…Может, Николай II действительно был этаким биороботом, человеком, закованным в настолько многослойный панцирь внешних приличий, что сквозь него трудно различить признаки какой-либо умственной и эмоциональной деятельности. Николай (в исполнении анемичного Александра Галибина, озвученного Виктором Раковым), остается непроницаемой вещью в себе даже наедине с собой: вот он выпил коньяку и, сидя босиком на диване, затянул «Степь да степь кругом…» Это что означает? Что царю ничто человеческое не чуждо и что он близок народу? Вот он подписывает отречение, бросается к перекладине и жадно начинает подтягиваться, пока перекладина не обваливается. Это как понимать? Что у царя была неплохая физическая подготовка? А за что его прозвали Николаем Кровавым? Уж больно эффектное прозвище для столь лишенного своеобразия человека.
У Глеба Панфилова нет на этот счет никаких предположений, да они были бы и неуместны в фильме, который режиссер охарактеризовал как покаяние. За покаянием в принципе следует прощение, фильм вроде бы никого конкретно не винит, но есть там одна сцена, самая кинематографичная, напоминающая о прежнем Панфилове, тонком и владевшем искусством намека. Ленин, Троцкий и Свердлов обсуждают судьбу Романовых за кулисами какого-то съезда.

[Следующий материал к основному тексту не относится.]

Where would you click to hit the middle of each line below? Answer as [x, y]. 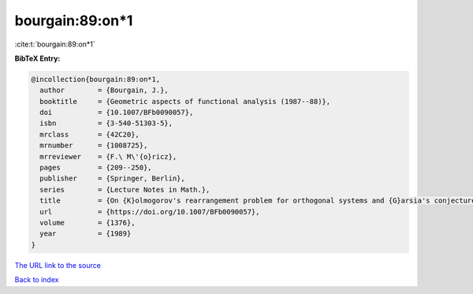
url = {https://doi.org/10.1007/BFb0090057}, [150, 212]
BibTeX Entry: [37, 58]
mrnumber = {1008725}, [94, 145]
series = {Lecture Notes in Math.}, [125, 190]
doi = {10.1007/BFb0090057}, [117, 113]
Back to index [37, 280]
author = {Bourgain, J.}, [104, 90]
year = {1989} [86, 234]
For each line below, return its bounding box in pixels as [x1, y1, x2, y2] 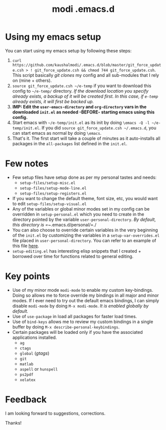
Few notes [5, 158, 49, 169]
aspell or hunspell [19, 366, 58, 372]
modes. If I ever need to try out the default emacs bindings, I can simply [12, 297, 160, 303]
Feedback [5, 394, 47, 405]
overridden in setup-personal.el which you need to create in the [12, 211, 145, 217]
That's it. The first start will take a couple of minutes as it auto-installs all [12, 135, 161, 141]
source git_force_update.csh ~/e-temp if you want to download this [12, 83, 152, 89]
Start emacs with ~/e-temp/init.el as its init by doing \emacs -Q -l [12, 119, 150, 125]
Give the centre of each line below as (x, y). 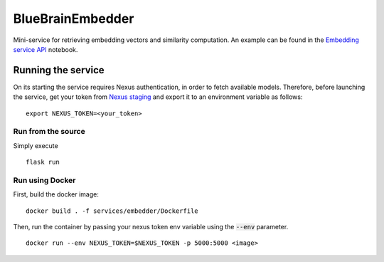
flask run (43, 162)
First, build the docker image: (56, 194)
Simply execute (36, 145)
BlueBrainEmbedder (74, 19)
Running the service (59, 70)
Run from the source (49, 132)
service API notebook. (46, 49)
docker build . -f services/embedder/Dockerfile (112, 211)
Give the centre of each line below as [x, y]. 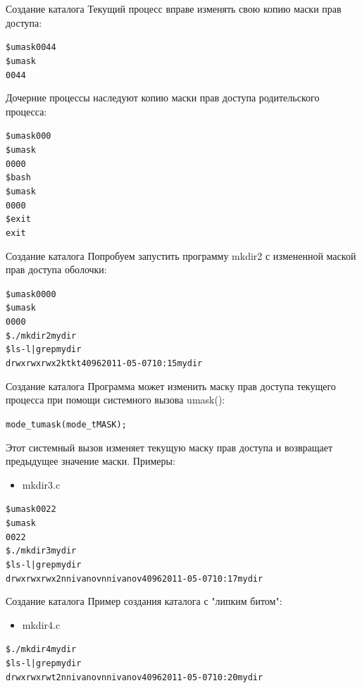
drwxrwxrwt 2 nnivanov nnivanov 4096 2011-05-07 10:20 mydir [135, 677]
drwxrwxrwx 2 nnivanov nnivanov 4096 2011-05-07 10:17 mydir [135, 578]
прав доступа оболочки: [56, 269]
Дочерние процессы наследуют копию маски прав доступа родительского [163, 98]
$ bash [18, 178]
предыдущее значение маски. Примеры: [90, 461]
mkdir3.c [41, 484]
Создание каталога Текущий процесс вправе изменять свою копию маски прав [174, 8]
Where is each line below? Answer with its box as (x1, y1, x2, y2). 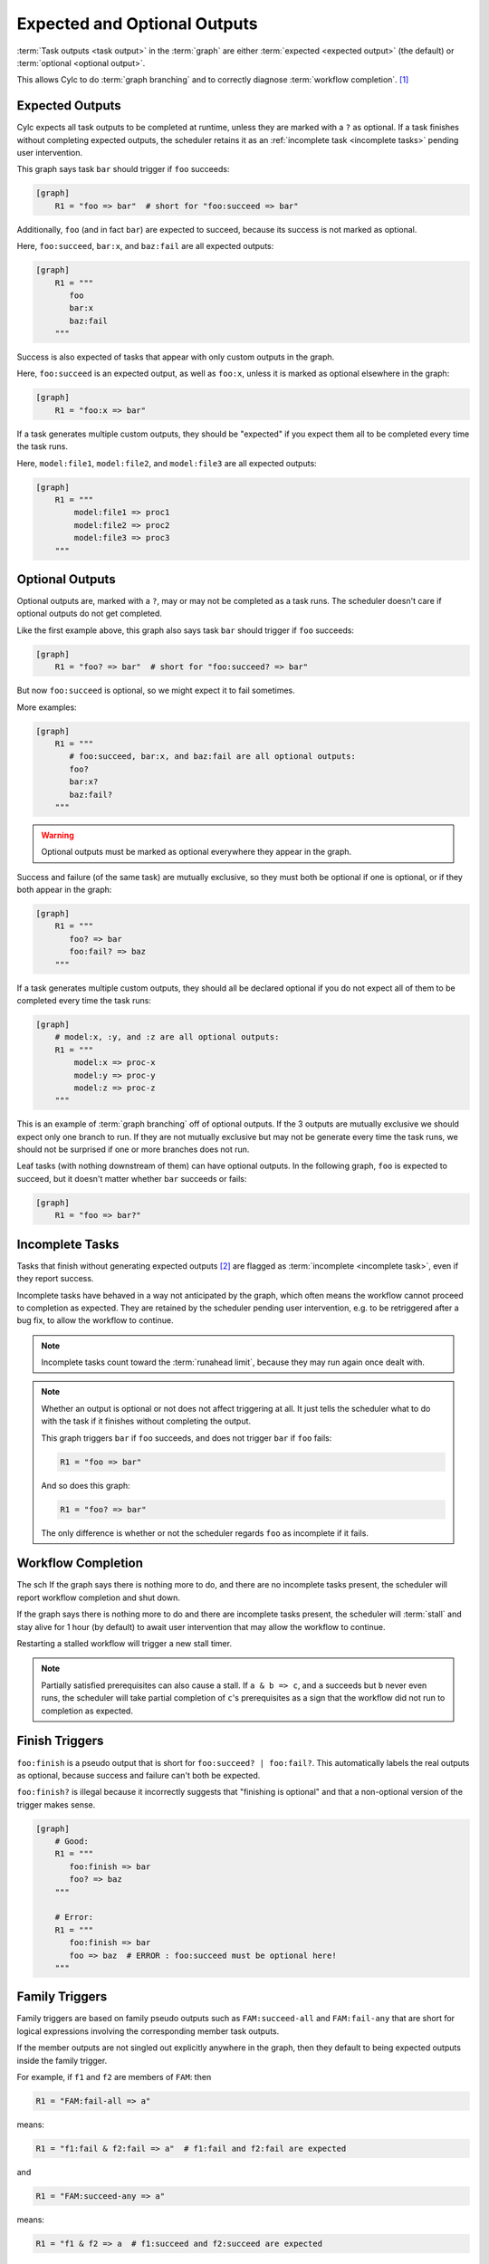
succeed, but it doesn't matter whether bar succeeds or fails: (16, 1173, 247, 1184)
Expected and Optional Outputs (16, 14, 258, 34)
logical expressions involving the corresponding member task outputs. (16, 2025, 280, 2037)
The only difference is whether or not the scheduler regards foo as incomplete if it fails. (41, 1527, 369, 1539)
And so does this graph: (41, 1480, 130, 1491)
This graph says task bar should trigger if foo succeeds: (16, 164, 230, 175)
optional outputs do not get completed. (16, 608, 163, 619)
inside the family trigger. (16, 2055, 108, 2066)
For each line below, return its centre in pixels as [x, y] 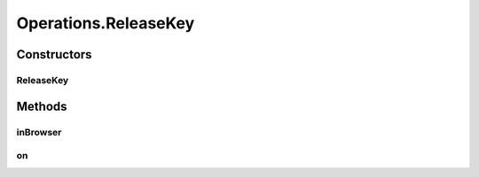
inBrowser [39, 132]
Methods [42, 106]
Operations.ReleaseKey [106, 23]
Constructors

Этот эпизод «масонского заговора» похож на карикатуру из черносотенной газеты: из непроглядного мрака выступают три отталкивающие физиономии с бородками клинышком и зловеще посверкивающими пенсне. Особенно хорош Свердлов — Кирилл Козаков, в чьих черных глазах сосредоточено все коварство мирового сионизма.
Маслова Л. Терновый венец Романовых // Коммерсантъ. 2001. 12 марта.
Последние дни последнего русского императора и его семьи.
Путь из Царского Села в Екатеринбург, путь из царских покоев в сырой подвал Ипатьевского дома, вместе с венценосной семьей там же сгинет «Россия, которую мы». Но не она — интерес и забота Панфилова. Все эти десять лет его вела «мысль семейная», по родословной — толстовская. «Семейным счастием» назвал Толстой одну из своих пьес, а Панфилов сделал фильм о том, что иного счастия не бывает. И ни в чем, кроме как в семье, в доме, спасения не обретешь. Эпизод, где Николай отказывается остаться в ставке, как настоятельно советует ему здравомыслящий генералитет, и приказывает вращаться в Царское, помечен титром «Роковое решение». Я не знаю, всерьез ли Панфилов полагает, что иной императорский выбор помог бы избежать отречения, революции, екатеринбургских пуль. Просто для него важно, что этот твердый выбор мужчины с тихим голосом и кротким взглядом — таков. Панфилов не боится указующего перста-титра, не боится прямого, без мерцающих обертонов, слова. Как вообще ничего не боится — попасть мимо «кассы», мимо киномоды, мимо шума времени. В таком жесте небрежения всем и вся, что не имеет касательства к твоему умонастроению и чувствованию есть, согласитесь, царственность. Сколь бы ни были велики недоумение одних, агрессивностъ других, злорадство третьих. Сколь бы высоким ни казался четвертым — например, мне — «языковой барьер» между ними и автором.
Савельев Д. «Романовы. Венценосная семья» // Премьер. 2001. № 35.